Snoh Aalegra – -Ugh, Those Feels Again

From the gorgeously pitched-up vocals on intro “Here Now” to the closing seconds on “Peace,” Snoh Aalegra’s -Ugh, Those Feels Again is an unrelenting journey into neo-soul paradise.

Aalegra, whose 2017 record FEELS was loaded with R&B gems, delivered her follow-up in August. Ugh finds Aalegra more comfortable with her vocal ability, opting for more runs and letting her luring raspy vocals tackle her often clever lyrics. “Why you take me up this high?/ Just to put a hole in my parachute/ So I would fall for you/ Why you let us get this low?/ When you know I’d give up my life for you/ Ride and I’ll die for you,” she sings on the James Fauntelroy-produced cut “Charleville 9200 Pt. II,” one of the standout tracks on the project.

Aalegra finds herself less solemn than on FEELS, opting for buoyant tracks like the infectious “Situationship” and the choir-infused secondary single “Find Someone Like You.” Even lead single “I Want You Around,” which features gorgeous backing vocals from the Impose-interviewed artist Leven Kali, shows a stronger and more direct approach to Snoh’s neo-soul ballads. –Ugh, Those Feels Again gave us the last taste of sunshine at the tail end of the summer, but it’s clear Aalegra will be providing us records for summers to come. -Brenton J. Blanchet

Strange Ranger – Remembering The Rockets

Over the past half-decade, Strange Ranger has been one of the most consistently satisfying bands on the DIY indie rock circuit – consistent not because they’ve remained static, but because they’ve done just the opposite, displaying an almost restless insistence on reinventing their sound. Listening through their discography, however, from the emo-adjacent rock of 2016’s Rot Forever, to the softer, more compact pop songs of 2017’s Daymoon, up through this year’s Remembering The Rockets – with its ambient interludes and sampled drum patterns – it’s clear that their often drastic stylistic shifts aren’t arbitrary. Rather, they constitute a very coherent progression.

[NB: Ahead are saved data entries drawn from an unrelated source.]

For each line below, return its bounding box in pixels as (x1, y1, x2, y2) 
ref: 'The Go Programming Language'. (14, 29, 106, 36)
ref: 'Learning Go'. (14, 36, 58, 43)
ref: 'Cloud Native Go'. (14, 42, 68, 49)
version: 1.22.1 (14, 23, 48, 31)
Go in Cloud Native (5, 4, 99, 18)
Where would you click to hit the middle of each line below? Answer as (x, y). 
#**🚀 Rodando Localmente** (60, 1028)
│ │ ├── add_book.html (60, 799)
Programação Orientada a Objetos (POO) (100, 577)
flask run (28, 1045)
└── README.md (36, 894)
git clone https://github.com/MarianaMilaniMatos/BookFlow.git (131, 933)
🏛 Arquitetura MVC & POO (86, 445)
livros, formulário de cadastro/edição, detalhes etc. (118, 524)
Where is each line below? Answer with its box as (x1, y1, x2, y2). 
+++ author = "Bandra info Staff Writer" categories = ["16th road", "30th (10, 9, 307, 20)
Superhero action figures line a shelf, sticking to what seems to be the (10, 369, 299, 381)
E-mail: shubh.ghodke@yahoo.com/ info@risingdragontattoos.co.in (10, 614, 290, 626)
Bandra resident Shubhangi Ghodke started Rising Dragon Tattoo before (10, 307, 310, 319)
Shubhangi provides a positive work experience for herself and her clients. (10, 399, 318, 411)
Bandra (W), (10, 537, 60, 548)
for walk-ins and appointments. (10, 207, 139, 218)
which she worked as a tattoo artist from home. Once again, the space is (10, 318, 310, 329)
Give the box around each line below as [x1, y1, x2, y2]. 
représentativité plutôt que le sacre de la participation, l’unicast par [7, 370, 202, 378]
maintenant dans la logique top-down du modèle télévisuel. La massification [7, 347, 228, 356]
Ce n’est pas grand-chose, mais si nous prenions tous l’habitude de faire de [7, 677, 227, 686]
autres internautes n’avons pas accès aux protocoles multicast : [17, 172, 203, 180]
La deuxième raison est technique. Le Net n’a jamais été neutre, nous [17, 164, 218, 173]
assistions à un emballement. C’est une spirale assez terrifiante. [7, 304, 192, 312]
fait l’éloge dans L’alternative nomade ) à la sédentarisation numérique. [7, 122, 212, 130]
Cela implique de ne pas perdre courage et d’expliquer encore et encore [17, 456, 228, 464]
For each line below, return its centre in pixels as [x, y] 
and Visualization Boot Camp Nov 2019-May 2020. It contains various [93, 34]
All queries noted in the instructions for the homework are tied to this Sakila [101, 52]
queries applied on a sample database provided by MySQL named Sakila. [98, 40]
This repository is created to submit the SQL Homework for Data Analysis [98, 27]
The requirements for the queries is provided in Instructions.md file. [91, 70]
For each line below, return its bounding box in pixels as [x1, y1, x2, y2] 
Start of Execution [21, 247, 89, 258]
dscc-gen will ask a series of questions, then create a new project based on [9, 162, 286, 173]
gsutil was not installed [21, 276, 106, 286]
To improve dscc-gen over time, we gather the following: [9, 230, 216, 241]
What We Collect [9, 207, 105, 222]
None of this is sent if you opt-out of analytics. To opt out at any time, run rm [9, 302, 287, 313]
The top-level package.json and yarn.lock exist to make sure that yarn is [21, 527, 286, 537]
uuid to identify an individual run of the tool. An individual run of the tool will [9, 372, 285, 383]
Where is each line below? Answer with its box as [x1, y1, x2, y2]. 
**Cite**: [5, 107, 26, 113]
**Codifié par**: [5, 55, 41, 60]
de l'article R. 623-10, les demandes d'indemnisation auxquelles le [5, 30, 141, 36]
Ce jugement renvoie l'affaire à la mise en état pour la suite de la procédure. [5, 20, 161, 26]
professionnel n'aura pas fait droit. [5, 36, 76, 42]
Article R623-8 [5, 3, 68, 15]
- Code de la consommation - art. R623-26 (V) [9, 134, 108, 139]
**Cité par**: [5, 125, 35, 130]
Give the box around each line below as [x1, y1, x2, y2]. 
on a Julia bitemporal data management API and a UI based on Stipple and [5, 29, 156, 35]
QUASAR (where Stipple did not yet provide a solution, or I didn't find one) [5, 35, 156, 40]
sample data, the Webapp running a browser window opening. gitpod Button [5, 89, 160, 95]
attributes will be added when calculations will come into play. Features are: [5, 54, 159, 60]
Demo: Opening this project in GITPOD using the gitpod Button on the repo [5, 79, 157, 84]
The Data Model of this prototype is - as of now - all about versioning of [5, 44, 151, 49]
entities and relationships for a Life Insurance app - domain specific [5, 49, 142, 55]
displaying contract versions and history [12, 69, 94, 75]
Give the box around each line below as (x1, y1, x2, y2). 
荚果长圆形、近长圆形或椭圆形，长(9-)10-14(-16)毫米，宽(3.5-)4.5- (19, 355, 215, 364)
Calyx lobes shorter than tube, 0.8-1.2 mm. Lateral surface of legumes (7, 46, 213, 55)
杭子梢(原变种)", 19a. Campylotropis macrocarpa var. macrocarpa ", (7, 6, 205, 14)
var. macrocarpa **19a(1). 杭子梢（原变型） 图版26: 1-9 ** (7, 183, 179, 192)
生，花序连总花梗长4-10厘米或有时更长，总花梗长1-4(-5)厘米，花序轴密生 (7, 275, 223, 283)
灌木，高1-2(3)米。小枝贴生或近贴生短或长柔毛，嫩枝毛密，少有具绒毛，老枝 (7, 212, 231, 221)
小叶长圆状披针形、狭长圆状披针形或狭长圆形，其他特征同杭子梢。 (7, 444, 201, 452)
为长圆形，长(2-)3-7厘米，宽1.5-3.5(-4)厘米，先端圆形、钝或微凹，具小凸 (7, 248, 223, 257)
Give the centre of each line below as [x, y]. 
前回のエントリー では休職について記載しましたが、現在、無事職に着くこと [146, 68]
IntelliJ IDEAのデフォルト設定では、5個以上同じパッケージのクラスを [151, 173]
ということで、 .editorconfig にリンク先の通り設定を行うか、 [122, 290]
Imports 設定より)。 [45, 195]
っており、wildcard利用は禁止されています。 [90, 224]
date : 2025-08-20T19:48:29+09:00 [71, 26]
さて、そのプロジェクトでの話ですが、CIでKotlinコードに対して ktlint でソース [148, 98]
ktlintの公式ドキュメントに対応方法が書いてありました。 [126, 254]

Through all of their evolutions – which include numerous line-up shuffles, a move from Portland to Philadelphia, and even a name change in 2016 when they ditched their original Sioux Falls moniker – there has remained an essential, recognizable quality: a Strange Ranger song always sounds like a Strange Ranger song. And this particular collection of Strange Ranger songs is perhaps their strongest yet. The abrasive, intricate guitar work of their earlier releases has given way to airy, spacious arrangements – more indebted to The Cure and Portishead than previous touchstones like Modest Mouse or Built To Spill – and with them frontman Isaac Eiger’s lyrics have grown more mature and poignant in their reflections. No longer angsty 20-year-olds playing dingy house shows, the band instead feels poised on the brink of full-fledged adulthood, and Eiger’s songwriting reflects that, both in its wistful tone and fixation on an uncertain future. “All the years as blurry cars and trees  Screaming right past me,” he murmurs over a bed of buzzing electronics on “Living Free,” acquiescing to the eternal passage of time as it continues to slip through his fingers. -Brendan Nagle

Sunn O))) – Life Metal

Drone metal is a sub-genre that rewards patience. Ever since Earth introduced their early brand of “minimalist post-grunge” back in 1989, the style has slowly morphed and contorted in endlessly strange, heady ways. So much of that is down to Stephen O’Malley and Greg Anderson, who together as Sunn O))) have proven to be the genre’s true purveyors. Over the course of 20 years and nine full-length albums, the Seattle duo has held it down as the most vital act in the contemporary drone-doom scene, and their pair of excellent 2019 LPs – Life Metal and Pyroclasts – again sees them operating in top form.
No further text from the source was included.